Pictures in the records below must be left out. Return exactly the lines from the line with "tested. The subject" to the line with "variational GP parameterised", both included.

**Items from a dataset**
************
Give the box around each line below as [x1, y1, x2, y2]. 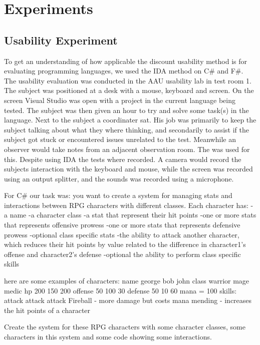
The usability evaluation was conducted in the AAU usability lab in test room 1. [4, 75, 251, 85]
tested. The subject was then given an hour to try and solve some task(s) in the [4, 104, 249, 115]
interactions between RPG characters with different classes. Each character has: [4, 199, 248, 210]
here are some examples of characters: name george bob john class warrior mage [4, 275, 249, 286]
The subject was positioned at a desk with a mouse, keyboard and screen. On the [4, 85, 254, 95]
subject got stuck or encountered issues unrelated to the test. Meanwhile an [4, 134, 236, 144]
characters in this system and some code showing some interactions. [4, 331, 212, 342]
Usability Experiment [4, 32, 118, 47]
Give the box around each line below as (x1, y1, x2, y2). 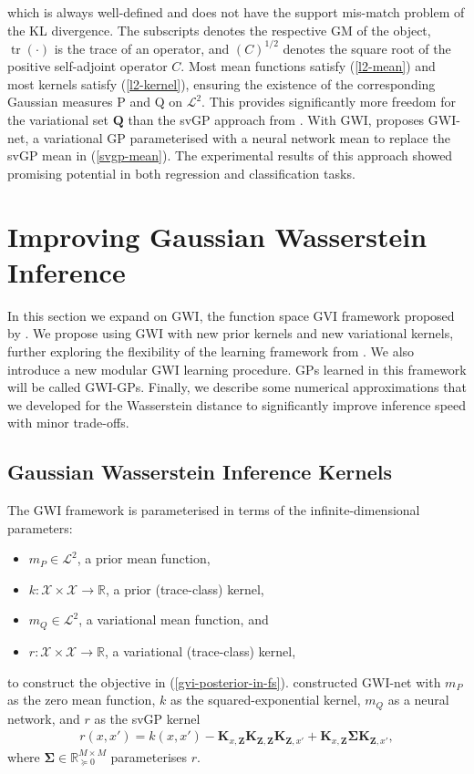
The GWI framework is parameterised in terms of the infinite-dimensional (7, 501, 420, 520)
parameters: (7, 518, 73, 537)
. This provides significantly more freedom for (201, 92, 456, 111)
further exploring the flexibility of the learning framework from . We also (7, 341, 415, 360)
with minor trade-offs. (7, 413, 129, 432)
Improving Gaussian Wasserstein (7, 217, 428, 254)
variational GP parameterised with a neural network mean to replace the (43, 128, 450, 147)
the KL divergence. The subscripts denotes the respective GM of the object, (7, 20, 431, 39)
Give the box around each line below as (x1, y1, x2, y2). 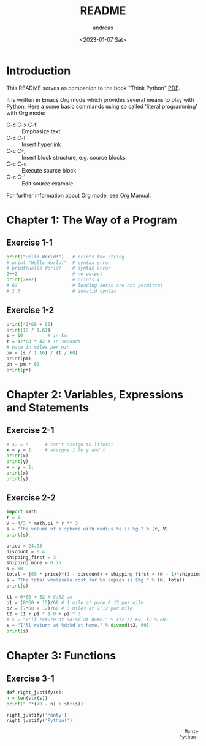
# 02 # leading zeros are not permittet (6, 282, 164, 289)
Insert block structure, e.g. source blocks (21, 153, 126, 161)
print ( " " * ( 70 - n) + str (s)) (6, 701, 84, 707)
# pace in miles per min (6, 344, 70, 351)
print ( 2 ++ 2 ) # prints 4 (6, 277, 100, 283)
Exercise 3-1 (6, 673, 55, 683)
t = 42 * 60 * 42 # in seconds (6, 338, 81, 344)
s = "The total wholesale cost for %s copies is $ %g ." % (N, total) (6, 577, 185, 583)
************
**Output of the exercise**
tested. The subject was then given an hour to try and solve some task(s) in the [4, 104, 249, 115]
interactions between RPG characters with different classes. Each character has: [4, 199, 248, 210]
here are some examples of characters: name george bob john class warrior mage [4, 275, 249, 286]
The subject was positioned at a desk with a mouse, keyboard and screen. On the [4, 85, 254, 95]
subject got stuck or encountered issues unrelated to the test. Meanwhile an [4, 134, 236, 144]
characters in this system and some code showing some interactions. [4, 331, 212, 342]
Usability Experiment [4, 32, 118, 47]
Give the box around each line below as (x1, y1, x2, y2). 
The GWI framework is parameterised in terms of the infinite-dimensional (7, 501, 420, 520)
parameters: (7, 518, 73, 537)
. This provides significantly more freedom for (201, 92, 456, 111)
further exploring the flexibility of the learning framework from . We also (7, 341, 415, 360)
with minor trade-offs. (7, 413, 129, 432)
Improving Gaussian Wasserstein (7, 217, 428, 254)
variational GP parameterised with a neural network mean to replace the (43, 128, 450, 147)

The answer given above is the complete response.